§ Work to complete
Write the records out again. Match them exactly.

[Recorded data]
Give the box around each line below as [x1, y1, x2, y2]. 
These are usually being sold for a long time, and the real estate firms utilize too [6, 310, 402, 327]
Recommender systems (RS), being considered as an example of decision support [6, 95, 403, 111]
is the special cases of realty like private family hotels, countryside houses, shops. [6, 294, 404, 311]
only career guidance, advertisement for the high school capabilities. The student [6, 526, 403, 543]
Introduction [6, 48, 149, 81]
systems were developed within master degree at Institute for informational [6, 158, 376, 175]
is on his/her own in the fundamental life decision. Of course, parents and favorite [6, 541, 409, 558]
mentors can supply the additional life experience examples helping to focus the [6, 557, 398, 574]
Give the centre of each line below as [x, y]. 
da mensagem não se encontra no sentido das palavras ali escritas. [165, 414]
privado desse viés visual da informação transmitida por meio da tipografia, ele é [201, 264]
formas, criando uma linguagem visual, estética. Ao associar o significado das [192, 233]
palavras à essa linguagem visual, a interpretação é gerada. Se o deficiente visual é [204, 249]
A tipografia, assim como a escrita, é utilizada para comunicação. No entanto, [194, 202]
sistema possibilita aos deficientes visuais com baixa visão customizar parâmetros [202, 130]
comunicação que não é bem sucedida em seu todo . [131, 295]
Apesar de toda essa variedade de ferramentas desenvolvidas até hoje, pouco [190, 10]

§ Exercise response
Give the box around each line below as [x1, y1, x2, y2]. 
These are usually being sold for a long time, and the real estate firms utilize too [6, 310, 402, 327]
Recommender systems (RS), being considered as an example of decision support [6, 95, 403, 111]
is the special cases of realty like private family hotels, countryside houses, shops. [6, 294, 404, 311]
only career guidance, advertisement for the high school capabilities. The student [6, 526, 403, 543]
Introduction [6, 48, 149, 81]
systems were developed within master degree at Institute for informational [6, 158, 376, 175]
is on his/her own in the fundamental life decision. Of course, parents and favorite [6, 541, 409, 558]
mentors can supply the additional life experience examples helping to focus the [6, 557, 398, 574]
Give the centre of each line below as [x, y]. 
da mensagem não se encontra no sentido das palavras ali escritas. [165, 414]
privado desse viés visual da informação transmitida por meio da tipografia, ele é [201, 264]
formas, criando uma linguagem visual, estética. Ao associar o significado das [192, 233]
palavras à essa linguagem visual, a interpretação é gerada. Se o deficiente visual é [204, 249]
A tipografia, assim como a escrita, é utilizada para comunicação. No entanto, [194, 202]
sistema possibilita aos deficientes visuais com baixa visão customizar parâmetros [202, 130]
comunicação que não é bem sucedida em seu todo . [131, 295]
Apesar de toda essa variedade de ferramentas desenvolvidas até hoje, pouco [190, 10]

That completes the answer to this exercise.